** Extracted information follows **

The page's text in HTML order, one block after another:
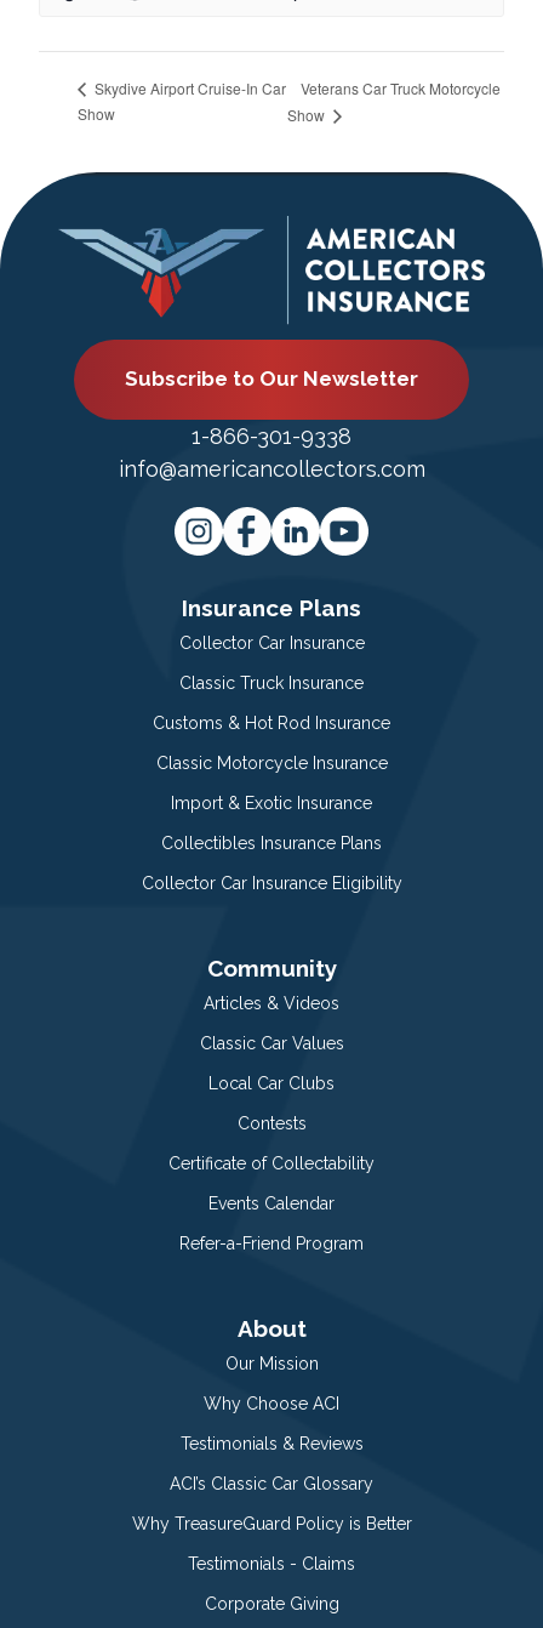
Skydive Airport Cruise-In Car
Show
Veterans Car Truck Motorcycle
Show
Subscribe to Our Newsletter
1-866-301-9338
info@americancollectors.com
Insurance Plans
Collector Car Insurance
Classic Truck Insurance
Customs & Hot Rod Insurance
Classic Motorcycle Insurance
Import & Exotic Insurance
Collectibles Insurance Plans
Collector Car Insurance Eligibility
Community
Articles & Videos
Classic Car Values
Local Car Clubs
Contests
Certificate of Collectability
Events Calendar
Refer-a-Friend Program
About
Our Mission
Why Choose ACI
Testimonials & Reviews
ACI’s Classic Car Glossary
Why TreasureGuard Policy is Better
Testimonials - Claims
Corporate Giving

** End of Extracted information **
** Extracted information follows **

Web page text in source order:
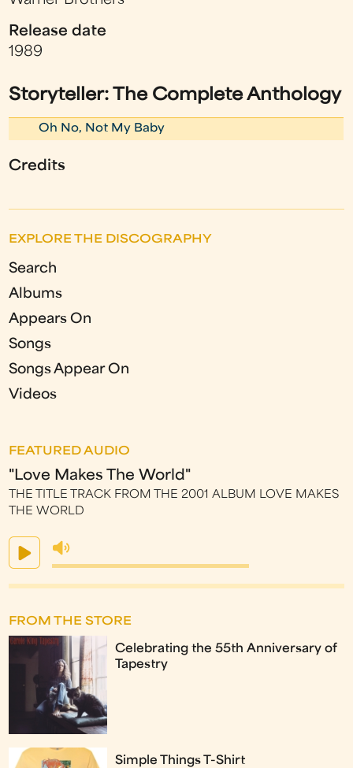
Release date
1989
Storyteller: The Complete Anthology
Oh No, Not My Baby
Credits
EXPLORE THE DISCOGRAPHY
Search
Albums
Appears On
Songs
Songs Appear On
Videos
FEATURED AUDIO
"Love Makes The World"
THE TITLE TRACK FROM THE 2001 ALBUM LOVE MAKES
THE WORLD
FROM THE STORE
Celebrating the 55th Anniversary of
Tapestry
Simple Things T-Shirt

** End of Extracted information **

### Task goal
Please copy every line in the entries where "Testimonials" appears.

### Task response
Testimonials & Reviews
Testimonials - Claims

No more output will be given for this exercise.